*** MATERIAL SUPPLIED ***

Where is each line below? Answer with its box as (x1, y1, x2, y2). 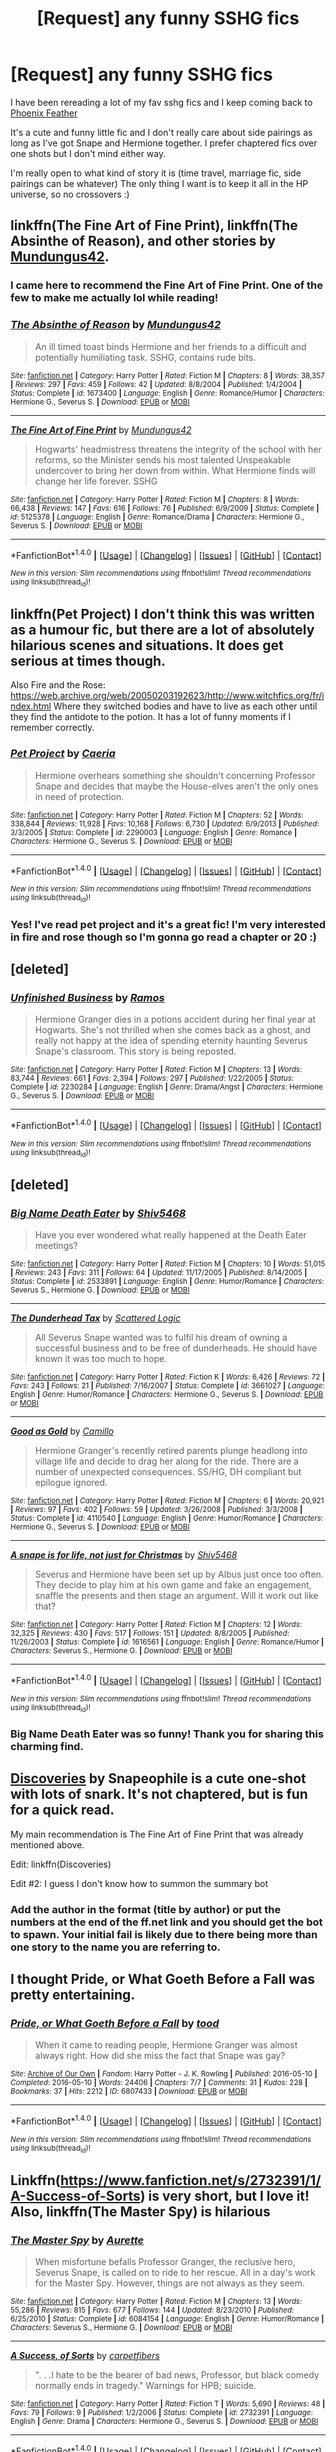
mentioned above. (10, 1838, 85, 1851)
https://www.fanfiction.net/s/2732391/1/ (60, 2172, 322, 2189)
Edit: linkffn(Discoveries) (10, 1858, 112, 1870)
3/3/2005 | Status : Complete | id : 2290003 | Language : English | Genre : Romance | (10, 827, 298, 837)
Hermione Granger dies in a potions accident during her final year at (34, 1013, 317, 1026)
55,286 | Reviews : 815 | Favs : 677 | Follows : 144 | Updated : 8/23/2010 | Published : (10, 2305, 295, 2315)
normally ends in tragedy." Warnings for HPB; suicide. (34, 2379, 257, 2391)
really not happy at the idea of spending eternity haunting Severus (34, 1035, 308, 1047)
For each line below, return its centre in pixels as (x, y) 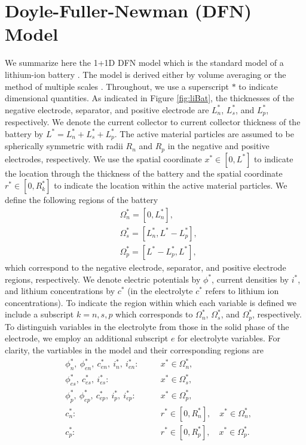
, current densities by (250, 279)
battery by (24, 133)
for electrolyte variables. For (229, 338)
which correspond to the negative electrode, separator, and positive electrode (146, 267)
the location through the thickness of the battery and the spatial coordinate (144, 173)
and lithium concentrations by (60, 291)
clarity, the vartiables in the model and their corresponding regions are (134, 349)
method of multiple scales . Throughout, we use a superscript (117, 86)
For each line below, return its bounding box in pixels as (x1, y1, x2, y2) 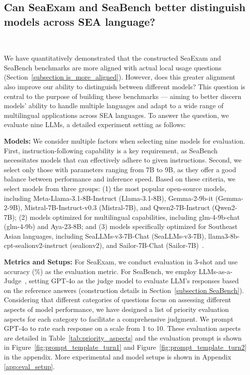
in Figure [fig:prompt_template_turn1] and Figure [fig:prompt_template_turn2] (4, 342, 247, 352)
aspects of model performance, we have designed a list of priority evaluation (4, 304, 229, 314)
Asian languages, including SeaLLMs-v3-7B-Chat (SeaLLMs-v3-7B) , (4, 230, 206, 241)
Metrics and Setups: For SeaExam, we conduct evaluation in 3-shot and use (4, 257, 238, 267)
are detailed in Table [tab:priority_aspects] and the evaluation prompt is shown (4, 332, 242, 342)
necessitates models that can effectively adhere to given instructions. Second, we (4, 155, 242, 165)
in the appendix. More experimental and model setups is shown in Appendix (4, 352, 232, 361)
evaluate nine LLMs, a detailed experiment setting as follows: (4, 119, 186, 130)
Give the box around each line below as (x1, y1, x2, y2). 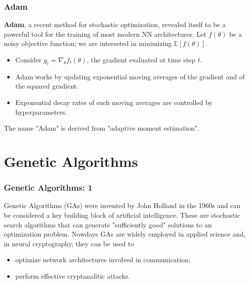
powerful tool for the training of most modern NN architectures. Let (4, 29, 206, 39)
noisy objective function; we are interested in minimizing (4, 38, 172, 48)
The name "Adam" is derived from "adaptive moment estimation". (4, 123, 200, 133)
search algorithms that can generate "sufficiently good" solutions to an (4, 219, 212, 229)
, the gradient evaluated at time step (87, 55, 196, 64)
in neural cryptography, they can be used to (4, 238, 134, 248)
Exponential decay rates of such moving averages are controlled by (15, 97, 213, 107)
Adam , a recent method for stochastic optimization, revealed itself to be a (4, 19, 226, 30)
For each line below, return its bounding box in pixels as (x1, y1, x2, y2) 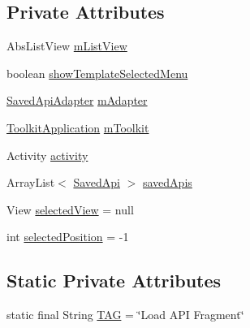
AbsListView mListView (6, 37, 127, 54)
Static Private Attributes (6, 268, 222, 293)
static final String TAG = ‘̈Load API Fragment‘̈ (6, 306, 244, 323)
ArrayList (6, 174, 55, 191)
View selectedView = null (6, 201, 134, 218)
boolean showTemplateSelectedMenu (6, 64, 188, 81)
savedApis (143, 174, 192, 191)
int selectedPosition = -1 (6, 228, 129, 245)
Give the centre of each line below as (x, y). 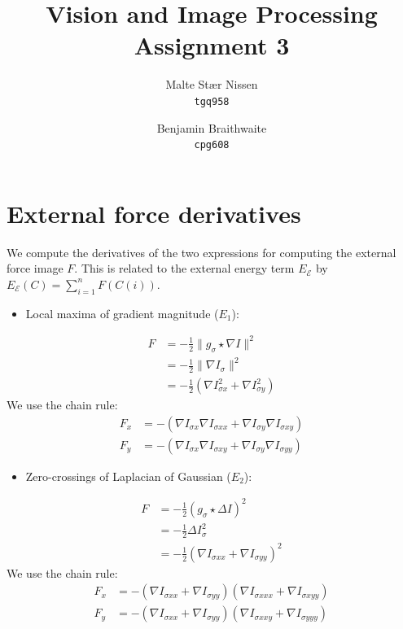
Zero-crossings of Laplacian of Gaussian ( (128, 476)
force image (35, 268)
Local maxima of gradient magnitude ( (122, 313)
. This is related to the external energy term (184, 268)
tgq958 (212, 101)
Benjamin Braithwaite (212, 127)
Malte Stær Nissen (212, 84)
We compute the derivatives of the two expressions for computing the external (201, 252)
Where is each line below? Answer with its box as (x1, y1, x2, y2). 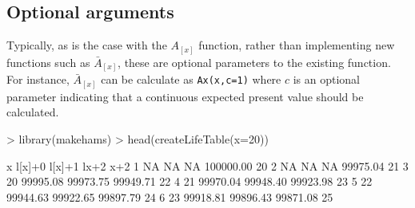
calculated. (6, 104, 59, 120)
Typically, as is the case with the (6, 37, 167, 53)
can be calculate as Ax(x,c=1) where (101, 71, 281, 88)
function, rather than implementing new (198, 37, 395, 53)
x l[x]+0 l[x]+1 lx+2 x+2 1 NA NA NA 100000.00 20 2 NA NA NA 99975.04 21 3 (6, 157, 409, 174)
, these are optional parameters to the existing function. (118, 53, 391, 70)
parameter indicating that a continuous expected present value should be (6, 88, 364, 104)
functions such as (6, 53, 90, 70)
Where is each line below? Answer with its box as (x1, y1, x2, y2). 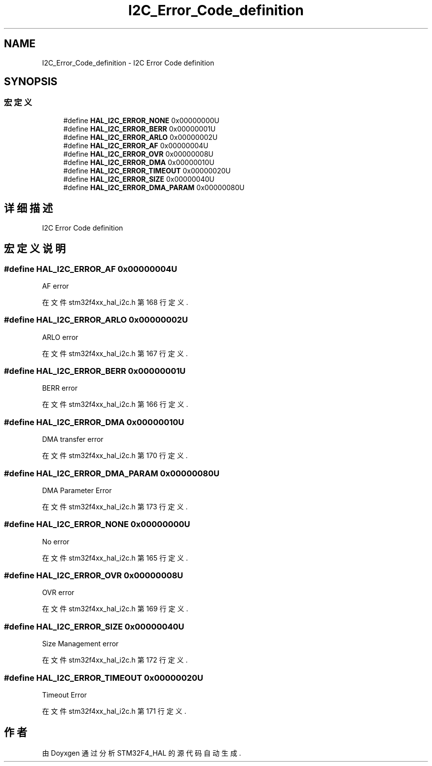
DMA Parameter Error (42, 486, 112, 495)
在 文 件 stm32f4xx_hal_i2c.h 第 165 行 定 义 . (42, 553, 188, 562)
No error (42, 537, 70, 546)
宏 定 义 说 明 (4, 242, 66, 255)
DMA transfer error (42, 435, 104, 444)
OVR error (42, 588, 74, 597)
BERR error (42, 384, 78, 393)
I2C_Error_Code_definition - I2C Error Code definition (42, 58, 215, 67)

*** End of MATERIAL SUPPLIED ***

> _DIRECTIONS_
Search the entries for the word "shown" and copy every line that has it.

> _RESULT OF THE TASK_
are detailed in Table [tab:priority_aspects] and the evaluation prompt is shown (4, 332, 242, 342)
in the appendix. More experimental and model setups is shown in Appendix (4, 352, 232, 361)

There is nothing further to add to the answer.